§ WORK ITEM
The line with "treasures known as", the line with "Wagner joked that the couple never went on a", and all lines between them in the material below: return these exactly, and no others.

§ AVAILABLE RECORDS

::::::

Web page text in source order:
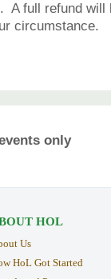
A full refund will
circumstance.
only
HOL
Us
HoL Got Started
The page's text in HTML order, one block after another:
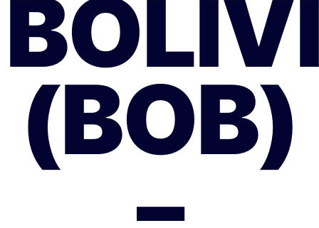
(BOB)
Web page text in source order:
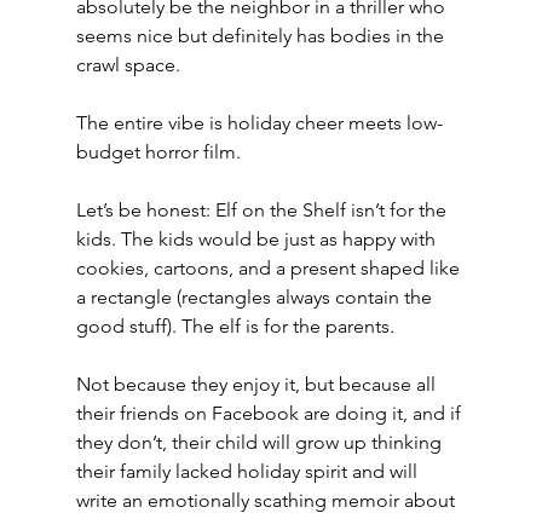
absolutely be the neighbor in a thriller who
seems nice but definitely has bodies in the
crawl space.
The entire vibe is holiday cheer meets low-
budget horror film.
Let’s be honest: Elf on the Shelf isn’t for the
kids. The kids would be just as happy with
cookies, cartoons, and a present shaped like
a rectangle (rectangles always contain the
good stuff). The elf is for the parents.
Not because they enjoy it, but because all
their friends on Facebook are doing it, and if
they don’t, their child will grow up thinking
their family lacked holiday spirit and will
write an emotionally scathing memoir about
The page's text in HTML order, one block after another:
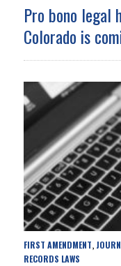
Pro bono legal
Colorado is
FIRST AMENDMENT,
RECORDS LAWS
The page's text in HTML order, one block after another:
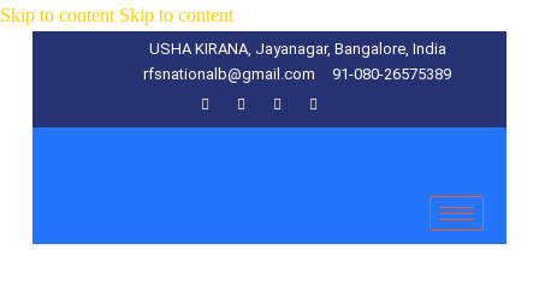
Skip to content Skip to content
USHA KIRANA, Jayanagar, Bangalore, India
rfsnationalb@gmail.com
91-080-26575389
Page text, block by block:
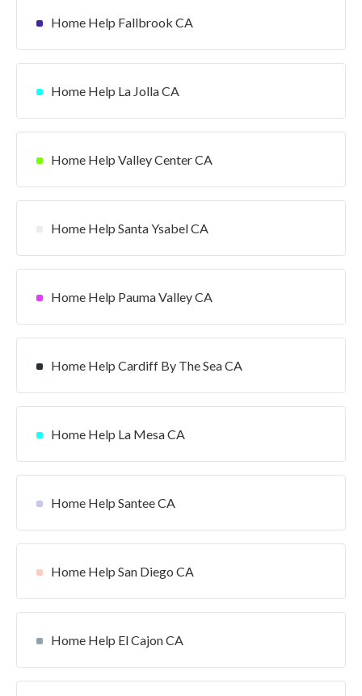
Home Help Fallbrook CA
Home Help La Jolla CA
Home Help Valley Center CA
Home Help Santa Ysabel CA
Home Help Pauma Valley CA
Home Help Cardiff By The Sea CA
Home Help La Mesa CA
Home Help Santee CA
Home Help San Diego CA
Home Help El Cajon CA
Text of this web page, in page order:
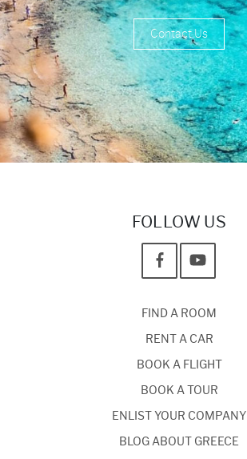
Contact Us
FOLLOW US
FIND A ROOM
RENT A CAR
BOOK A FLIGHT
BOOK A TOUR
ENLIST YOUR COMPANY
BLOG ABOUT GREECE
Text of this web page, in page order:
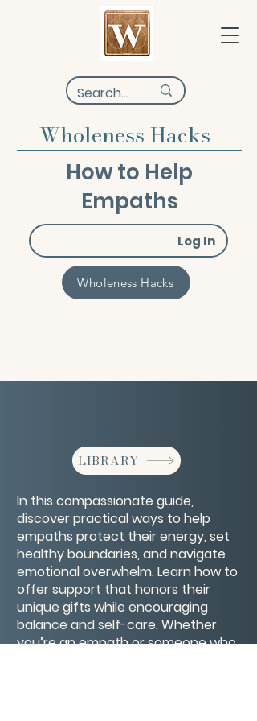
Wholeness Hacks
How to Help
Empaths
Log In
Wholeness Hacks
LIBRARY
In this compassionate guide,
discover practical ways to help
empaths protect their energy, set
healthy boundaries, and navigate
emotional overwhelm. Learn how to
offer support that honors their
unique gifts while encouraging
balance and self-care. Whether
you’re an empath or someone who
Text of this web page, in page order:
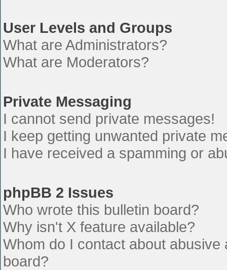
User Levels and Groups
What are Administrators?
What are Moderators?
Private Messaging
I cannot send private messages!
I keep getting unwanted private
I have received a spamming or
phpBB 2 Issues
Who wrote this bulletin board?
Why isn't X feature available?
Whom do I contact about
board?
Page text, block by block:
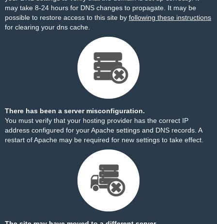
may take 8-24 hours for DNS changes to propagate. It may be
possible to restore access to this site by following these instructions
for clearing your dns cache.
There has been a server misconfiguration.
You must verify that your hosting provider has the correct IP
address configured for your Apache settings and DNS records. A
restart of Apache may be required for new settings to take effect.
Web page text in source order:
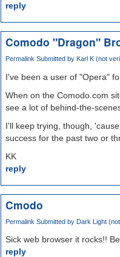
reply
Comodo "Dragon"
Permalink Submitted by Karl K (not
I've been a user of "Opera"
When on the Comodo.com
see a lot of behind-the-
I'll keep trying, though,
success for the past two or
KK
reply
Cmodo
Permalink Submitted by Dark Light
Sick web browser it rocks!!
reply
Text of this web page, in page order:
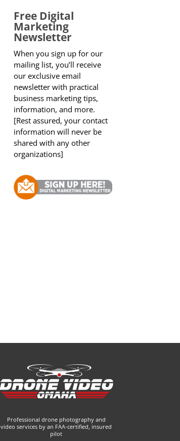
Free Digital
Marketing
Newsletter
When you sign up for our
mailing list, you’ll receive
our exclusive email
newsletter with practical
business marketing tips,
information, and more.
[Rest assured, your contact
information will never be
shared with any other
organizations]
Professional drone photography and
video services by an FAA-certified, insured
pilot
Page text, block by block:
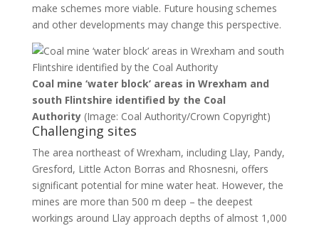
make schemes more viable. Future housing schemes
and other developments may change this perspective.
Coal mine ‘water block’ areas in Wrexham and
south Flintshire identified by the Coal
Authority(Image: Coal Authority/Crown Copyright)
Challenging sites
The area northeast of Wrexham, including Llay, Pandy,
Gresford, Little Acton Borras and Rhosnesni, offers
significant potential for mine water heat. However, the
mines are more than 500 m deep – the deepest
workings around Llay approach depths of almost 1,000
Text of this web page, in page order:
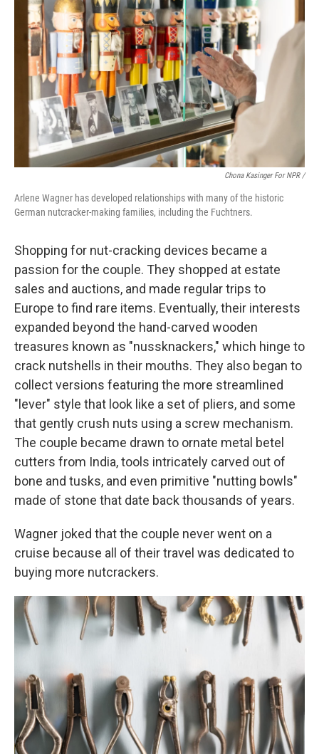
Chona Kasinger For NPR /
Arlene Wagner has developed relationships with many of the historic
German nutcracker-making families, including the Fuchtners.
Shopping for nut-cracking devices became a
passion for the couple. They shopped at estate
sales and auctions, and made regular trips to
Europe to find rare items. Eventually, their interests
expanded beyond the hand-carved wooden
treasures known as "nussknackers," which hinge to
crack nutshells in their mouths. They also began to
collect versions featuring the more streamlined
"lever" style that look like a set of pliers, and some
that gently crush nuts using a screw mechanism.
The couple became drawn to ornate metal betel
cutters from India, tools intricately carved out of
bone and tusks, and even primitive "nutting bowls"
made of stone that date back thousands of years.
Wagner joked that the couple never went on a
cruise because all of their travel was dedicated to
buying more nutcrackers.
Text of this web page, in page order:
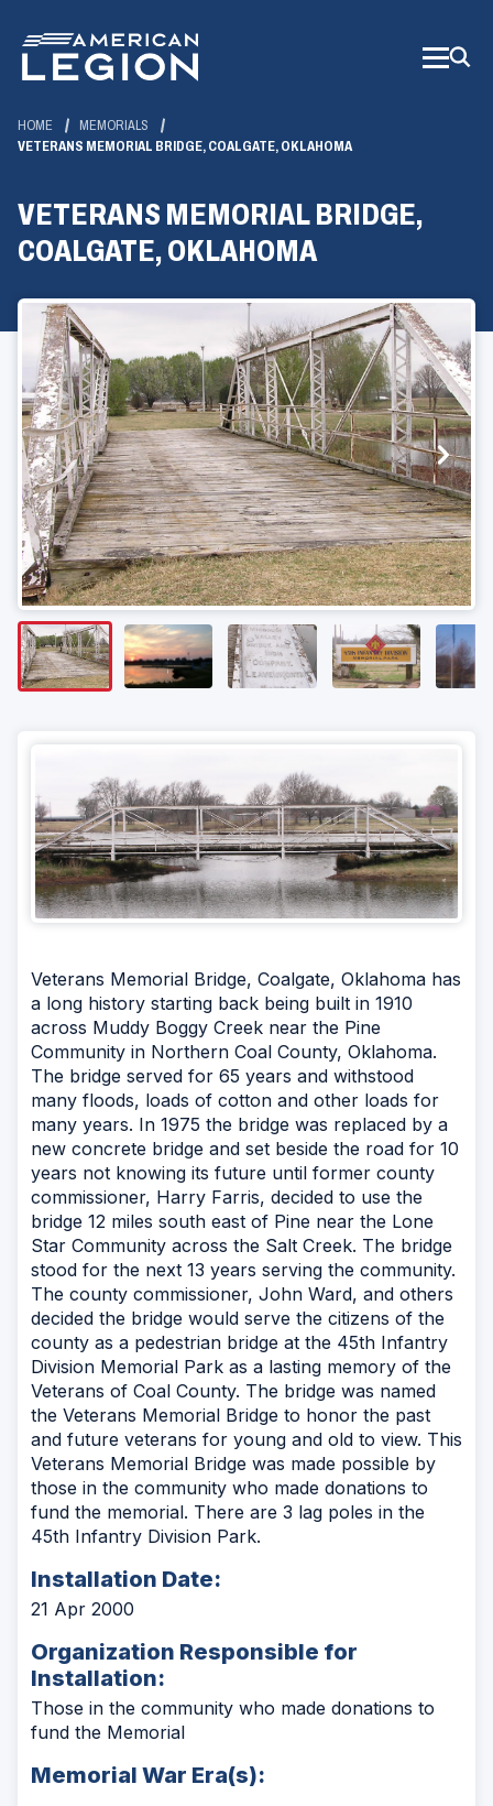
Main
Content
HOME
MEMORIALS
VETERANS MEMORIAL BRIDGE, COALGATE, OKLAHOMA
VETERANS MEMORIAL BRIDGE,
COALGATE, OKLAHOMA
Veterans Memorial Bridge, Coalgate, Oklahoma has
a long history starting back being built in 1910
across Muddy Boggy Creek near the Pine
Community in Northern Coal County, Oklahoma.
The bridge served for 65 years and withstood
many floods, loads of cotton and other loads for
many years. In 1975 the bridge was replaced by a
new concrete bridge and set beside the road for 10
years not knowing its future until former county
commissioner, Harry Farris, decided to use the
bridge 12 miles south east of Pine near the Lone
Star Community across the Salt Creek. The bridge
stood for the next 13 years serving the community.
The county commissioner, John Ward, and others
decided the bridge would serve the citizens of the
county as a pedestrian bridge at the 45th Infantry
Division Memorial Park as a lasting memory of the
Veterans of Coal County. The bridge was named
the Veterans Memorial Bridge to honor the past
and future veterans for young and old to view. This
Veterans Memorial Bridge was made possible by
those in the community who made donations to
fund the memorial. There are 3 lag poles in the
45th Infantry Division Park.
Installation Date:
21 Apr 2000
Organization Responsible for
Installation:
Those in the community who made donations to
fund the Memorial
Memorial War Era(s):
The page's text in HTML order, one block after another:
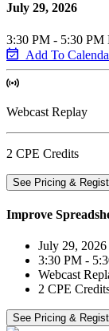
July 29, 2026
3:30 PM - 5:30 PM
Add To
Webcast Replay
2 CPE Credits
See Pricing &
Improve
July 29, 2026
3:30 PM -
Webcast
2 CPE
See Pricing &
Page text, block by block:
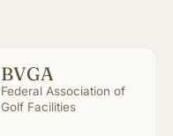
BVGA
Federal Association of
Golf Facilities

::::::

§ ANSWER BOX
treasures known as "nussknackers," which hinge to
crack nutshells in their mouths. They also began to
collect versions featuring the more streamlined
"lever" style that look like a set of pliers, and some
that gently crush nuts using a screw mechanism.
The couple became drawn to ornate metal betel
cutters from India, tools intricately carved out of
bone and tusks, and even primitive "nutting bowls"
made of stone that date back thousands of years.
Wagner joked that the couple never went on a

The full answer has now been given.